Much of their later correspondence discussed specific contraceptives, particularly the cervical cap, which Lehfeldt demonstrated in 1954 was as reliable a contraceptive as the diaphragm, and therefore should be more widely offered to increase women's choice. Sanger was elated over Lehfeldt's findings and thought his work might convince clinics to reintroduce the cervical cap, long abandoned by many doctors due to patient complaints over fitting problems. Sanger had pressed for the use of the cap early on when diaphragms were particularly difficult to obtain:
This, as you doubtless know, was the first mechanical device that I brought over from France, back as far as 1912 or 1913, when I went over to study the French methods. It was also, by the way, this little cap that used to be shipped to American purchasers under the guise of bonbons from France . . . (MS to Lehfeldt, Jan. 14, 1954, MSM S42:578-9). </table>
Lehfeldt also kept Sanger apprised of a research study he conducted at the Bellevue Contraceptive Clinic on Enovid, the first patented version of the anovulant pill that represented the breakthrough contraceptive that both had long worked for. Years later, when many claimed to have a hand in the birth of "the pill," but generally overlooked Sanger's important role (she kept the idea alive for decades and arranged the initial funding for its development), Lehfeldt was one of the few medical men to give Sanger adequate credit.

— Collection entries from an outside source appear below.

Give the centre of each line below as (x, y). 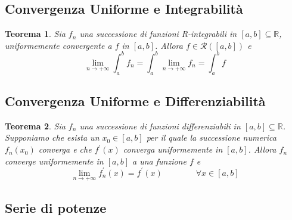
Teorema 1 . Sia (35, 34)
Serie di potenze (56, 208)
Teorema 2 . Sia (35, 126)
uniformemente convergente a (58, 45)
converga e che (65, 149)
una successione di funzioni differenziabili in (160, 126)
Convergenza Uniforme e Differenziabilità (135, 101)
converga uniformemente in (173, 149)
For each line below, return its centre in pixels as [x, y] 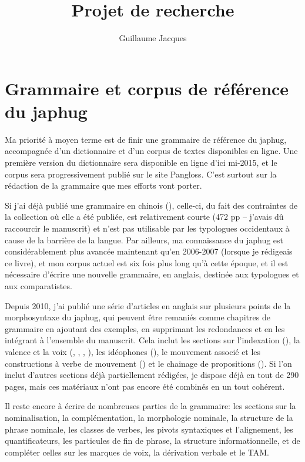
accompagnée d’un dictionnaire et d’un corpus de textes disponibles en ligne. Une [151, 151]
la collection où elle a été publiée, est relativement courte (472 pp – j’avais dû [144, 217]
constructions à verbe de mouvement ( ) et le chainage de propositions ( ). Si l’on [148, 363]
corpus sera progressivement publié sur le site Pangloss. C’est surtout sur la [141, 174]
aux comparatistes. [38, 285]
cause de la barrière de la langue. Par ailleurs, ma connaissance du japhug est [144, 240]
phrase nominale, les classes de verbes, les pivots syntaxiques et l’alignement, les [149, 429]
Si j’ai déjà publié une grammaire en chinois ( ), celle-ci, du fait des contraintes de [151, 205]
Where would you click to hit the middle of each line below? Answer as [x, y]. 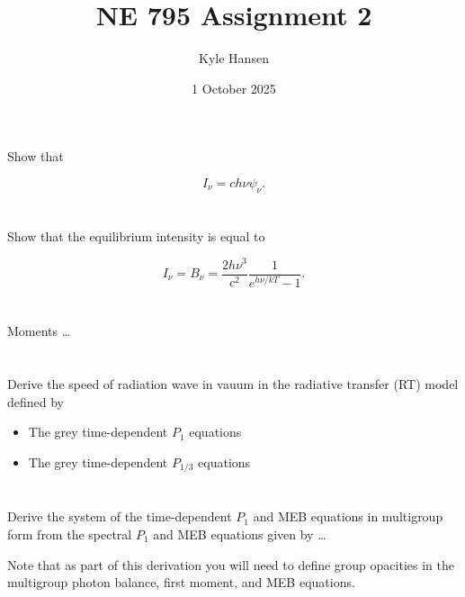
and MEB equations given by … [240, 534]
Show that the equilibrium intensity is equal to [136, 235]
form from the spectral [70, 534]
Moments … [39, 331]
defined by [36, 401]
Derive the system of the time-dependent [120, 516]
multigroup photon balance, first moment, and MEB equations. [181, 582]
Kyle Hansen [234, 58]
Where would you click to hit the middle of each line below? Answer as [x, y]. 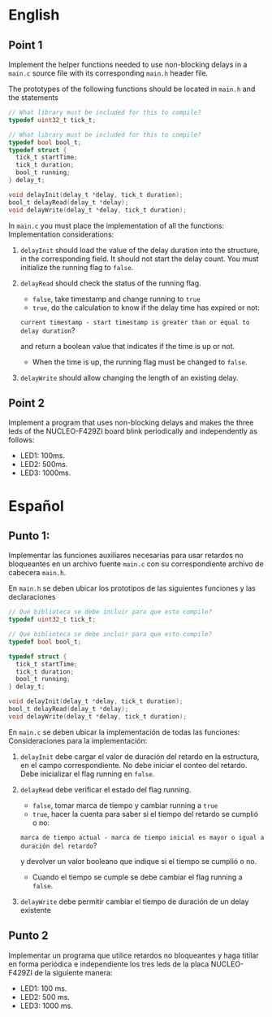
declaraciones [32, 597]
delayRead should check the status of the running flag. [110, 283]
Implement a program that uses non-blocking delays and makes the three [131, 423]
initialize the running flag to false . [77, 267]
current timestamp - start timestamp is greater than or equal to [135, 322]
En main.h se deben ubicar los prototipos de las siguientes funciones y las [132, 588]
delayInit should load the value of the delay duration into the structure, [140, 250]
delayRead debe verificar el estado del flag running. [106, 789]
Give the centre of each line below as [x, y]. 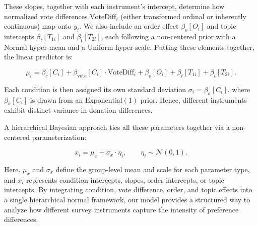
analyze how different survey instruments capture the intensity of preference [121, 209]
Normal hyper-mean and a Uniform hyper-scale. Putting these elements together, [129, 47]
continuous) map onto [38, 26]
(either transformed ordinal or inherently [183, 16]
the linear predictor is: [39, 57]
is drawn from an [56, 99]
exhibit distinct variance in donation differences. [78, 110]
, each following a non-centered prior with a [168, 36]
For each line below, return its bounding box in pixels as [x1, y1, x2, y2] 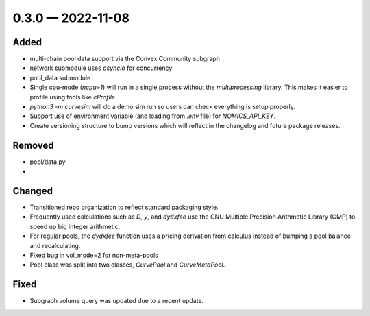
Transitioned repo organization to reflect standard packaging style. [29, 203, 219, 211]
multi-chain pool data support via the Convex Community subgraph [29, 55, 221, 63]
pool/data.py [29, 158, 66, 166]
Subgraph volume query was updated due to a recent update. [29, 297, 204, 305]
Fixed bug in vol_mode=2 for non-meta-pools [29, 251, 159, 259]
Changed [12, 185, 53, 197]
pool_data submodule [29, 73, 91, 82]
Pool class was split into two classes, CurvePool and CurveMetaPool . [29, 260, 225, 269]

In 1961, the last productive year of Sanger's life before various health problems necessitated constant medical care, Sanger and Lehfeldt met for the last time at a "World Tribute" dinner to honor Sanger in New York. He wrote to her a short time later about how pleased he was to see her "still carrying on the fight for Birth Control, the beginnings of which I am proud to have witnessed." "Yes," she scribbled in a wobbly hand, "you have been a devoted friend of our cause and I welcome you" (Lehfeldt to MS, May 25, 1961 and MS to Lehfeldt, May, 1961, MSM S58:871-2). The word "welcome" was surely the small error of an ageing mind; Sanger meant to say "thank." But in some ways she was welcoming him, as no one had properly done in 1935, and ushering him in as one of the chosen few to carry on her legacy – which is exactly what he did for some thirty more years until his death on June 18, 1993.